Performance depends upon many factors, including entropy of the input data (higher entropy = more ANS stack memory operations = lower performance), number of SMs on the device and batch/data sizes. Here are some sample runs using an A100 GPU and the sync/alloc-free API on a batch size of 1 from the python PyTorch API, using torch.normal(0, 1.0, [size], dtype=dt, ...) to approximate a typical quasi-Gaussian data distribution as seen in real ML data. The float codec for bfloat16 extracts and compresses just the 8 bit exponent, while for float16 it currently operates on the most significant byte of the float word (containing the sign bit, 5 bits of exponent and 2 bits of significand).
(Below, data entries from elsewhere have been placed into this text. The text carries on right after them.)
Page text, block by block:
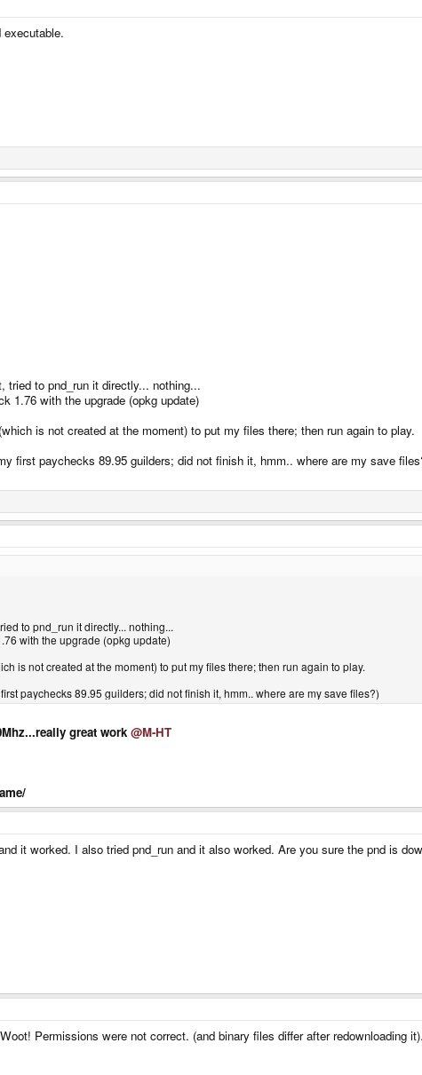
tried to pnd_run it directly... nothing...
1.76 with the upgrade (opkg update)
is not created at the moment) to put my files there; then run again to play.
first paychecks 89.95 guilders; did not finish it, hmm.. where are my save
to pnd_run it directly... nothing...
with the upgrade (opkg update)
is not created at the moment) to put my files there; then run again to play.
paychecks 89.95 guilders; did not finish it, hmm.. where are my save files?)
great work @M-HT
it worked. I also tried pnd_run and it also worked. Are you sure the pnd is
Permissions were not correct. (and binary files differ after redownloading

Typical ML float data might only have 2.7 bits of entropy in the exponent, so the savings ((8 + 2.7) / 16 ~= 0.67x for bfloat16, (11 + 2.7) / 16 ~= 0.85x for float16) is what is seen in the exponent-only strategy.
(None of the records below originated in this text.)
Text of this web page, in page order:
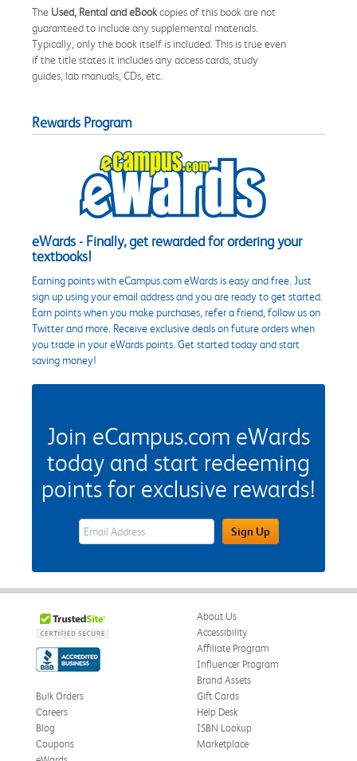
The Used, Rental and eBookcopies of this book are not
guaranteed to include any supplemental materials.
Typically, only the book itself is included. This is true even
if the title states it includes any access cards, study
guides, lab manuals, CDs, etc.
Rewards Program
eWards - Finally, get rewarded for ordering your
textbooks!
Earning points with eCampus.com eWards is easy and free. Just
sign up using your email address and you are ready to get started.
Earn points when you make purchases, refer a friend, follow us on
Twitter and more. Receive exclusive deals on future orders when
you trade in your eWards points. Get started today and start
saving money!
Join eCampus.com eWards
today and start redeeming
points for exclusive rewards!
eWards Sign Up Email Address FieldSign Up
About Us
Accessibility
Affiliate Program
Influencer Program
Brand Assets
Bulk Orders
Careers
Blog
Coupons
Gift Cards
Help Desk
ISBN Lookup
Marketplace
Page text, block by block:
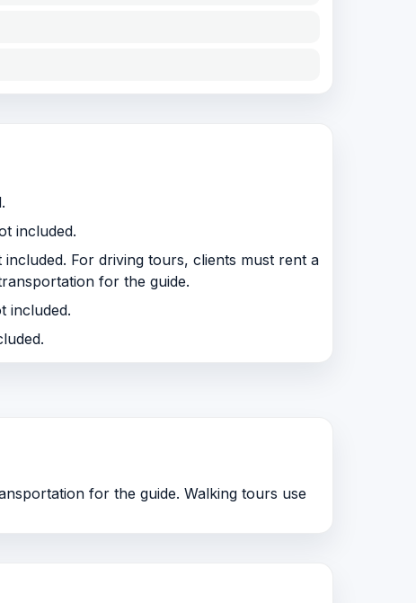
included.
For driving tours, clients must rent a
for the guide.
included.
for the guide. Walking tours use

non-batch bfloat16 performance non-batch float16 performance

Planned extensions

  • float32 support, possibly float64 support
  • compression options to expect semi-sparse floating point data for higher compression (>10% zero values)
  • a fused kernel implementation (likely using CUDA cooperative groups) to support single-kernel compression and decompression minimizing temporary memory usage
  • a fused kernel implementation using the above to support persistent NCCL-like all-reduce for collective communications libraries
  • CUB-like APIs for fusing warp-oriented ANS compression and decompression into arbitrary user kernels
  • int32/int64 compression using a fixed-word size LZ-type window history
  • support for embedding table compression with sparse reads/row gathers

References

Prior GPU-based ANS implementations to my knowledge include:

Related GPU entropy coder works include:

Related lossless floating point compression works include:

These works are sometimes oriented at compressing HPC-type data (e.g., 2d/3d/Nd grid data) where there may be local/dimensional correlations that can be exploited.

nvCOMP, Nvidia's GPU lossless compression library.

License

DietGPU is licensed with the MIT license, available in the LICENSE file at the top level.